(Collected data)

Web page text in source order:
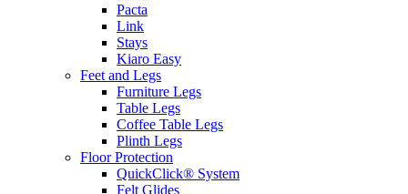
Pacta
Link
Stays
Kiaro Easy
Feet and Legs
Furniture Legs
Table Legs
Coffee Table Legs
Plinth Legs
Floor Protection
QuickClick® System
Felt Glides
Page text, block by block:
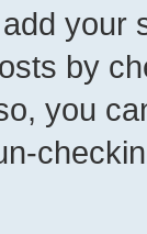
your
by
you
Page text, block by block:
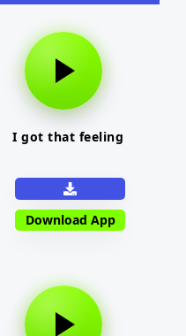
I got that feeling
Download App
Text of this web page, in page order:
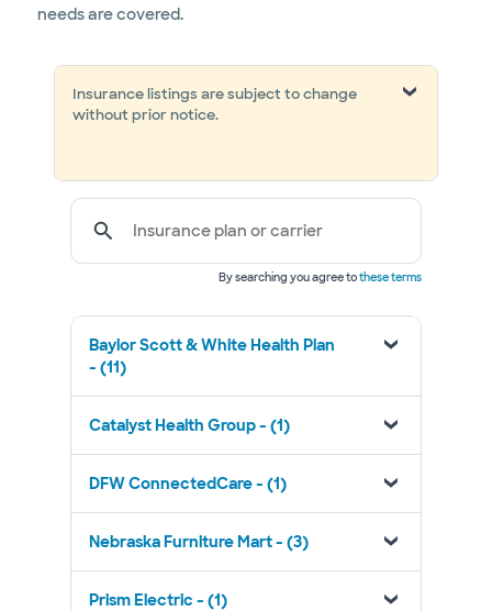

→ YOUR GOAL
Please reproduce every entry above exactly, but leave out the pictures.

→ RESPONSE AREA
Web page text in source order:
Pacta
Link
Stays
Kiaro Easy
Feet and Legs
Furniture Legs
Table Legs
Coffee Table Legs
Plinth Legs
Floor Protection
QuickClick® System
Felt Glides
Page text, block by block:
your
by
you
Page text, block by block:
I got that feeling
Download App
Text of this web page, in page order:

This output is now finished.